# Optuna Pieline for model selection

## Kaggle ML2
## Matteo A. D'Alessandro, Carlo A. Patti

In [1]:
import optuna
import numpy as np
import pandas as pd

from sklearn.metrics import accuracy_score
from sklearn.model_selection import StratifiedKFold
from sklearn.ensemble import RandomForestClassifier, AdaBoostClassifier, GradientBoostingClassifier, ExtraTreesClassifier
from sklearn.linear_model import LogisticRegression
from sklearn.preprocessing import StandardScaler
from sklearn.pipeline import make_pipeline
import xgboost as xgb

In [2]:
df = pd.read_csv('../../data/train_new_features.csv')
target = 'Cover_Type'
y = df[target]
X = df.drop(target, axis=1)

In [3]:
MODEL_NAME2MODEL = {
    "RandomForestClassifier": RandomForestClassifier,
    "LogisticRegression": LogisticRegression,
    "AdaBoostClassifier": AdaBoostClassifier,
    "GradientBoostingClassifier": GradientBoostingClassifier,
    "ExtraTreesClassifier": ExtraTreesClassifier
}

In [4]:
def evaluate_model(model, trial):
    skf = StratifiedKFold(n_splits=5)
    scores = []

    for train_index, test_index in skf.split(X, y):
        X_train, X_test = X.iloc[train_index], X.iloc[test_index]
        y_train, y_test = y[train_index], y[test_index]
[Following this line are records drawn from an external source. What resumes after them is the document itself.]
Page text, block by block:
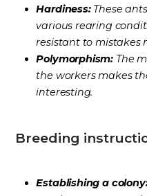
Hardiness:These
various rearing
resistant to mistakes
Polymorphism: The
the workers makes
interesting.
Breeding
Establishing a
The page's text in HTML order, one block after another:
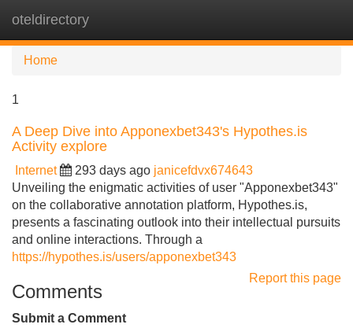
oteldirectory
Home
1
A Deep Dive into Apponexbet343's Hypothes.is
Activity explore
Internet 293 days ago janicefdvx674643
Unveiling the enigmatic activities of user "Apponexbet343"
on the collaborative annotation platform, Hypothes.is,
presents a fascinating outlook into their intellectual pursuits
and online interactions. Through a
https://hypothes.is/users/apponexbet343
Report this page
Comments
Submit a Comment
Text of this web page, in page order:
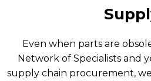
Even when parts are
Network of Specialists and
supply chain procurement,
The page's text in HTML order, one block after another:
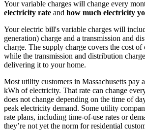
Your variable charges will change every
electricity rate and how much electricity
Your electric bill's variable charges will
generation) charge and a transmission and
charge. The supply charge covers the cost
while the transmission and distribution
delivering it to your home.
Most utility customers in Massachusetts pay
kWh of electricity. That rate can change
does not change depending on the time of
peak electricity demand. Some utility
rate plans, including time-of-use rates or
they’re not yet the norm for residential
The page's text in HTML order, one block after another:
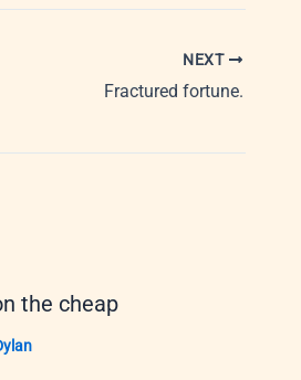
NEXT
Fractured fortune.
the cheap
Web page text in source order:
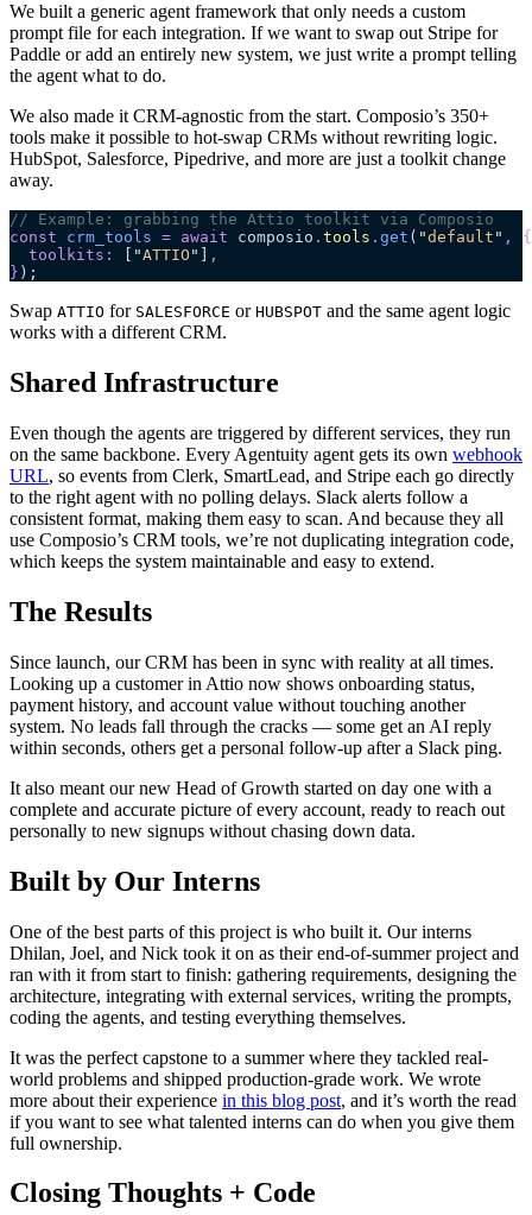
We built a generic agent framework that only needs a custom
prompt file for each integration. If we want to swap out Stripe for
Paddle or add an entirely new system, we just write a prompt telling
the agent what to do.
We also made it CRM-agnostic from the start. Composio’s 350+
tools make it possible to hot-swap CRMs without rewriting logic.
HubSpot, Salesforce, Pipedrive, and more are just a toolkit change
away.
// Example: grabbing the Attio toolkit via Composio
const crm_tools = await composio . tools . get ( "default " ,
{
  toolkits
: "ATTIO "
,
} );
Swap ATTIO for SALESFORCE or HUBSPOT and the same agent logic
works with a different CRM.
Shared Infrastructure
Even though the agents are triggered by different services, they run
on the same backbone. Every Agentuity agent gets its own webhook
URL, so events from Clerk, SmartLead, and Stripe each go directly
to the right agent with no polling delays. Slack alerts follow a
consistent format, making them easy to scan. And because they all
use Composio’s CRM tools, we’re not duplicating integration code,
which keeps the system maintainable and easy to extend.
The Results
Since launch, our CRM has been in sync with reality at all times.
Looking up a customer in Attio now shows onboarding status,
payment history, and account value without touching another
system. No leads fall through the cracks — some get an AI reply
within seconds, others get a personal follow-up after a Slack ping.
It also meant our new Head of Growth started on day one with a
complete and accurate picture of every account, ready to reach out
personally to new signups without chasing down data.
Built by Our Interns
One of the best parts of this project is who built it. Our interns
Dhilan, Joel, and Nick took it on as their end-of-summer project and
ran with it from start to finish: gathering requirements, designing the
architecture, integrating with external services, writing the prompts,
coding the agents, and testing everything themselves.
It was the perfect capstone to a summer where they tackled real-
world problems and shipped production-grade work. We wrote
more about their experience in this blog post, and it’s worth the read
if you want to see what talented interns can do when you give them
full ownership.
Closing Thoughts + Code

        model.fit(X_train, y_train)
        preds = model.predict(X_test)
        score = accuracy_score(y_test, preds)
        scores.append(score)

    return np.mean(scores)

In [5]:
def objective(trial):
    model_name = trial.suggest_categorical("Model", list(MODEL_NAME2MODEL.keys()))
    ModelClass = MODEL_NAME2MODEL[model_name]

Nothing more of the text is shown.